Editorial

Crianza y autoridad: una alianza necesaria y posible

La crianza definida como el proceso de acompañar, educar y orientar a niños y niñas en la aventura de la vida, debe fundamentarse en un ejercicio asertivo de la autoridad, que grupos de expertos califican como benevolente y con serena firmeza.

El buen ejercicio de la autoridad en la crianza tiene como función enseñar a obedecer responsablemente dentro de un proceso gradual de socialización, entendida esta como convivencia en democracia.

Una de las connotaciones etimológicas más reconocidas de la palabra autoridad se refiere a la raíz latina augeo, que significa, entre otras acepciones, ‘hacer crecer’. Desde su origen debemos tener claro que el ejercicio asertivo de la autoridad debe permitir que los niños y niñas avancen de manera segura hacia la meta fundamental de su autonomía.

Con mucha frecuencia se observa que las prácticas de crianza oscilan pendularmente entre la permisividad y el autoritarismo.

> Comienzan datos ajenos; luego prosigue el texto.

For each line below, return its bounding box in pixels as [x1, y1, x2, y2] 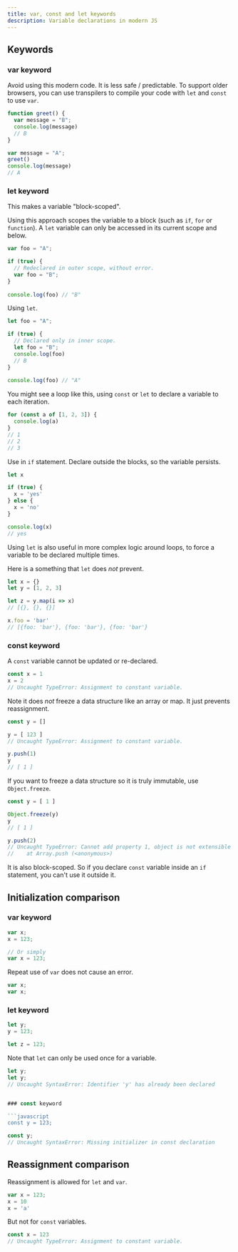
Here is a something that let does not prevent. [7, 564, 144, 573]
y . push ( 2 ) [7, 837, 37, 844]
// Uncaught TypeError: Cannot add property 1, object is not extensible [7, 843, 232, 851]
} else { [7, 497, 33, 505]
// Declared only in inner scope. [14, 337, 116, 344]
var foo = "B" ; [14, 271, 59, 278]
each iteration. [7, 397, 50, 406]
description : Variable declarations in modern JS [7, 17, 158, 24]
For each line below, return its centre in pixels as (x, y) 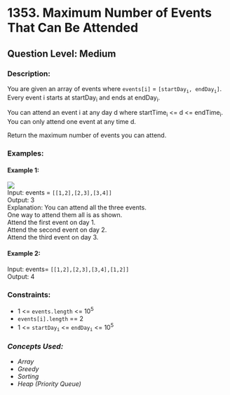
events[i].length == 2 (50, 318)
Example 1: (23, 170)
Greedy (28, 369)
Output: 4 (21, 276)
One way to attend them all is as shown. (65, 215)
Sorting (28, 377)
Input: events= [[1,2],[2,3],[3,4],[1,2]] (68, 269)
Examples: (26, 153)

La primera deroga las normas estableciendo para el niño un enorme vacío y el segundo las refuerza, pero de una manera amañada y caprichosa. Como la anota William Damon, por opuestos que puedan parecer, la permisividad y el autoritarismo de los progenitores y de otros adultos acompañantes, tienden a producir en los sujetos de crianza personas con un pobre autocontrol y una incorporación difícil al tejido social, que compromete el ejercicio vital gratificante al que tienen derecho.

La invitación que hacemos con vehemencia desde la Sociedad Colombiana de Pediatría tiende al rescate de un buen ejercicio de la autoridad, que le aporte a los sujetos de crianza los elementos necesarios para obrar con la responsabilidad y la libertad, que les permita afrontar con éxito cada una de las etapas de su proceso vital.

Un buen resumen de nuestra propuesta lo encontramos en esta reflexión de Emanuel Levy: “La autoridad es el equilibrio entre la libertad y el poder”.